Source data
════════
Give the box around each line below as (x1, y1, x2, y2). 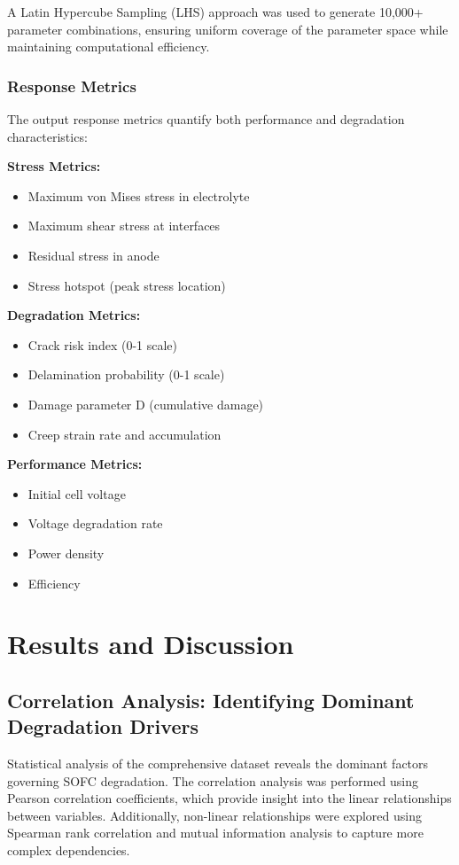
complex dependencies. (7, 841, 130, 860)
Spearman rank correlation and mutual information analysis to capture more (7, 823, 424, 842)
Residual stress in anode (27, 245, 159, 264)
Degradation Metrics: (7, 306, 141, 324)
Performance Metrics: (7, 455, 143, 473)
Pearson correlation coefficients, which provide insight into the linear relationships (7, 789, 452, 807)
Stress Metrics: (7, 157, 101, 175)
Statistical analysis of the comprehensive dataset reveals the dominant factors (7, 754, 429, 773)
════════
#### Action item
Make a copy of each line in the records that has the word "analysis".

#### Answer space
Spearman rank correlation and mutual information analysis to capture more (7, 823, 424, 842)
Statistical analysis of the comprehensive dataset reveals the dominant factors (7, 754, 429, 773)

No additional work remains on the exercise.